1909 - Art School


Designed by Charles Rennie Mackintosh and built in two stages between 1897-9 and 1907-9, Glasgow School of Art has a wealth of subtly worked detail, both inside and out, emphasising rather than concealing its structural and functional elements. Mackintosh created a building that was both dour and free-flowing at the same time - compare the industrial plainness of the windows with the elegant curves of walls and arches, the railings like delicate pencil-strokes. Throughout its corridors and rooms one sees exquisite touches - door handles, glass panels, tiles, furniture, decorative ironwork - that further enhance the feeling that this is a building designed to inspire. This, at the time, was an entirely new attitude to the architecture of education. Glasgow School of Art has been much praised but its greatest triumph is that, without major modification, it still performs the functions it was originally designed for. Does this building look its age?
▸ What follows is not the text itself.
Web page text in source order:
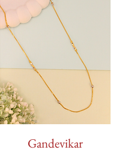
Gandevikar

New technology was everywhere in workaday Glasgow's shipyards and engineering workshops and the design of its School of Art, devoid of overt reference to traditional architectural values, reflects the progressive attitudes of the turn-of-the-century city. Here, it seemed to be saying, was the place where the designers, architects and artists for the industrial world of the future would be trained. From its rooms could be heard 'sirens and steam-whistles on foggy days, and the clangour of the shipyards'. Glasgow School of Art is one of the earliest examples of the 'modern style' of architecture in Europe and it stood, and stands still, in marked contrast to the solid Victorian Gothic of this most architecturally fascinating of cities. Mackintosh was only 29 when the firm of which he was a junior partner was awarded the commission, but he triumphantly overcame the obstacle of a narrow, steeply sloping site to create a distinctively asymmetrical fagade behind which are rooms and spaces beautifully tailored to particular purposes. The governors had especially asked for a plain building, though whether this was from modesty or a desire to make the School stand out from its elaborate surroundings is unclear. A building of this size can look intimidating but the Art Nouveau entrance seems domestic in scale - Mackintosh designed many notable private houses - and the flight of steps, funnelling the visitor towards the door, increases the sense of anticipation. On entering the building, one is faced with a spectacular staircase - here, it is plain, is an environment where imagination and a sense of daring are highly valued. This leads to a tall, vaulted space used for exhibitions; to either side are the studios with their giant windows. This is very much one man's work and it is a tribute to Mackintosh's thoroughness that, with only comparatively slight modifications, the School of Art continues to be used by new generations of students, rather than being cordoned off and admired from a safe distance.